Oral Spatiotemporal Nanoassembly for Sequential Genetic Reprogramming from Gut to Periphery Organ

Oral gene therapy for metabolic diseases necessitates physiologically aligned strategies to sequentially regulate the gut-organ axis. Nevertheless, the gastrointestinal environment and unpredictable biodistribution limit the efficiency of conventional gene delivery.
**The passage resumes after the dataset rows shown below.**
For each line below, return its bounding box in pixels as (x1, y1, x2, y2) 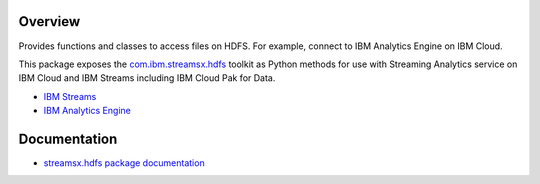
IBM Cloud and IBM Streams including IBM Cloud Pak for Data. (18, 72, 276, 84)
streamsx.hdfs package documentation (43, 156, 205, 169)
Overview (18, 13, 81, 30)

Here, we develop Layer-by-Layer Chylomicron-Mimicking Self-Assembly (LbL-CMSA), which enables sequential gene reprogramming from the gut to the peripheral organs. Utilizing dynamic layer-shedding kinetics, the outer bile-salt shell peels off in enterocytes to release siRNA for local intestinal reprogramming. Subsequently, the inner lipopeptoplex layer mimics chylomicrons, entering lymphatic trafficking to bypass hepatic first-pass metabolism and deliver genes to distal metabolic organs. In an obesity model, LbL-CMSA down-regulates obesogenic genes in gut–adipose tissues by sequentially blocking intestinal fat influx and adipocyte storage. By modulating genetic cargos, LbL-CMSA attenuates endotoxin translocation across the leaky gut to amplify anti-fibrogenic effects in a steatohepatitis model. Overall, LbL-CMSA shows its potential as a modular nanoplatform for combination gene therapy to overcome complex metabolic disorders efficiently.